Paint and body jobs, and she had enough for materials after a few months. She got back to her metals, and she painted with oils that made the whole garage smell, and time passed. It crawled at first, and she cried herself to sleep more fucking times than she wanted to think about. But time passed, and shit hurt less. She wanted to pick up the phone and ring the Donovans less with every week and, eventually, the day came when everything was memories instead of ache.
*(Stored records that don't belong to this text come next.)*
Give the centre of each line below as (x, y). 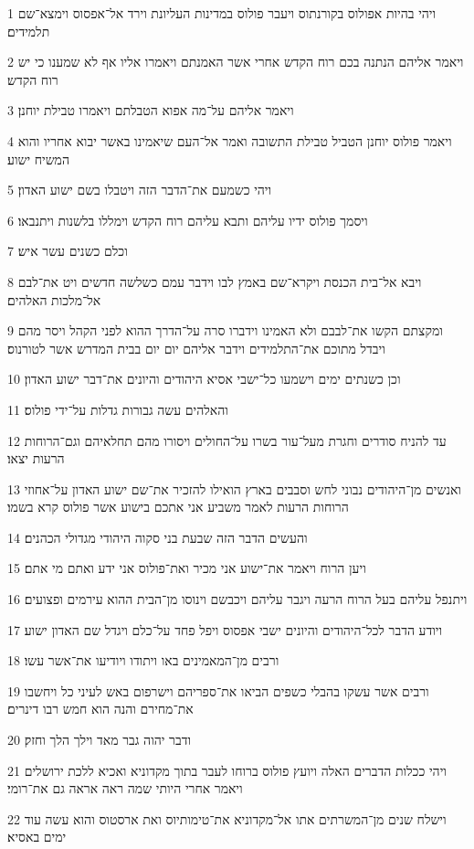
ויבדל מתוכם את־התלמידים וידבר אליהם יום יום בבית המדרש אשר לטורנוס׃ (196, 348)
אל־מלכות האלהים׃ (54, 299)
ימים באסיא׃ (37, 837)
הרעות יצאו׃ (36, 458)
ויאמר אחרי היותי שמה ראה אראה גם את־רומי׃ (125, 788)
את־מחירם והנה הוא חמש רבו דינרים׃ (100, 709)
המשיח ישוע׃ (38, 159)
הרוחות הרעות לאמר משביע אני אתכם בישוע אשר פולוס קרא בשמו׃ (178, 507)
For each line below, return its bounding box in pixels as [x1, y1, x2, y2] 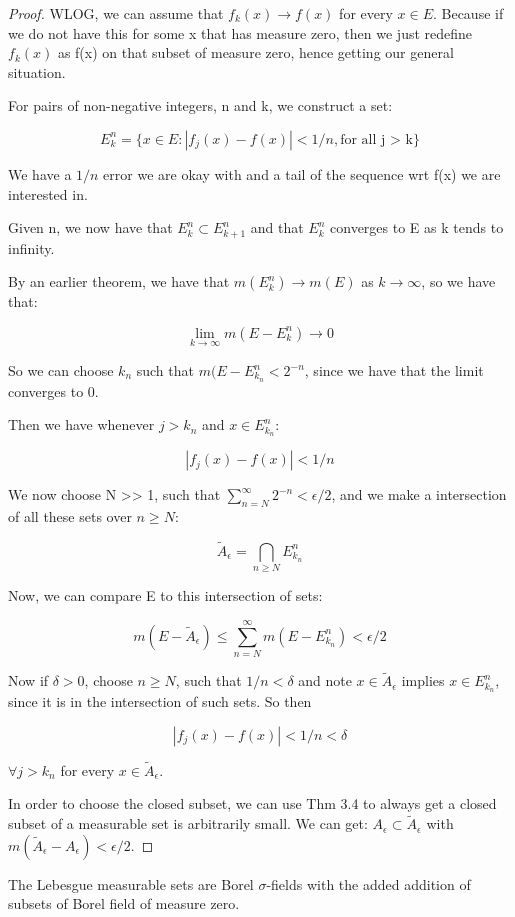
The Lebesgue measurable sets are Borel [8, 873, 254, 894]
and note [298, 670, 352, 691]
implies [401, 670, 445, 691]
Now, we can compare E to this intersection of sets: [8, 585, 323, 606]
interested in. [8, 183, 88, 204]
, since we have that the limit [304, 360, 484, 381]
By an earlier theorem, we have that [8, 271, 230, 292]
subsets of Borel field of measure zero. [8, 893, 240, 914]
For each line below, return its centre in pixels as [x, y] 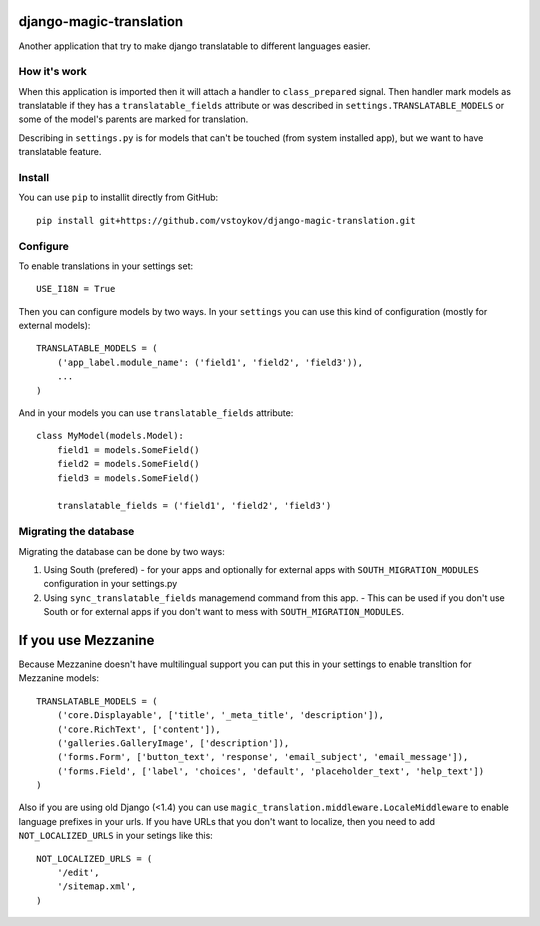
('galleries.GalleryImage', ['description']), [173, 743]
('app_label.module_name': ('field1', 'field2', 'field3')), [210, 362]
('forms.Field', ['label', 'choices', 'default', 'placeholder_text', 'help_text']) [270, 771]
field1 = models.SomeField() [128, 449]
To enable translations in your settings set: [106, 266]
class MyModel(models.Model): [110, 436]
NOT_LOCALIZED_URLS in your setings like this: [116, 836]
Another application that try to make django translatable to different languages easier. [194, 46]
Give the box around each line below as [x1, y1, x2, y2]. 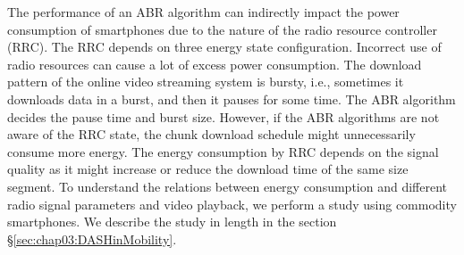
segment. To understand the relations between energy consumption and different [7, 177, 448, 195]
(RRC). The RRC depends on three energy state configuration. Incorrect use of [7, 37, 442, 56]
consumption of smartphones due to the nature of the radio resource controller [7, 20, 437, 38]
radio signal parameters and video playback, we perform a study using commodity [7, 194, 457, 213]
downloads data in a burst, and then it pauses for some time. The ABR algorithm [7, 89, 456, 108]
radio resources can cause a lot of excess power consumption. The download [7, 54, 422, 73]
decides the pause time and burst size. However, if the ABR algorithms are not [7, 107, 440, 126]
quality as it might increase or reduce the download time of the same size [7, 160, 409, 178]
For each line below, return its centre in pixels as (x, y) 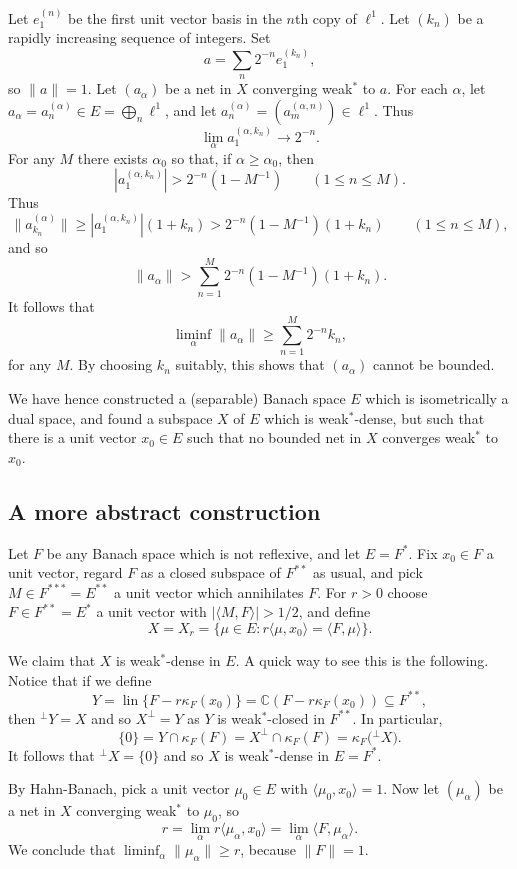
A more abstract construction (164, 510)
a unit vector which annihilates (209, 591)
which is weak (306, 417)
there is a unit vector (72, 437)
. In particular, (397, 717)
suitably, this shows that (250, 364)
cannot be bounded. (434, 364)
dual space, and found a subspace (110, 417)
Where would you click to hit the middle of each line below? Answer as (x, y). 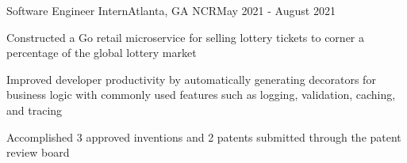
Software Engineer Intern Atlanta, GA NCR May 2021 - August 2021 (171, 10)
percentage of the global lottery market (102, 53)
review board (38, 152)
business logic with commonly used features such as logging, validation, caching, (201, 95)
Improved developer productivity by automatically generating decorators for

It took two years to get her first show.
The gallery was in Newark, shitty and unimpressive, but what the fuck ever; it was her show, yeah? Some of her shit sold, and some of the reviews were ass, but there was a real mattress in the apartment now, and her moms had medicine for her cough. Pops was still drunk as a fucking skunk, but he'd never been violent, and she didn't mind him rambling proudly about Shane and Joey and Cal in front of the new spaceheater. She made up shit about how good Tess was, and she told her moms about Iris, who became the best fucking sister ever in her stories. Lou too, and her pops told everyone at the bar about his kids. One's a cop, and the other's a P.I., and life wasn't so fucking bad.
Life was safe, yeah? A little (lot) lonely, but safe, and Jersey sounded like Gotham when Sam stood outside and smoked the cloves that all the fuckers at the shop gave her shit about.
Another year, and she woke one morning and rolled over wondering why the fuck the bed was so hard. They'd moved somewhere nicer, and she had her own room, and she couldn't smell moms' strong coffee brewing.
There were kids screaming and crying, and they weren't coming from one of the other apartments. She opened her eyes, and she recognized the fucking ceiling of Russ' garage, and she groaned. She fucking groaned, but there was a smile forming as she shoved the blankets aside, yeah? Even if she'd never admit that shit.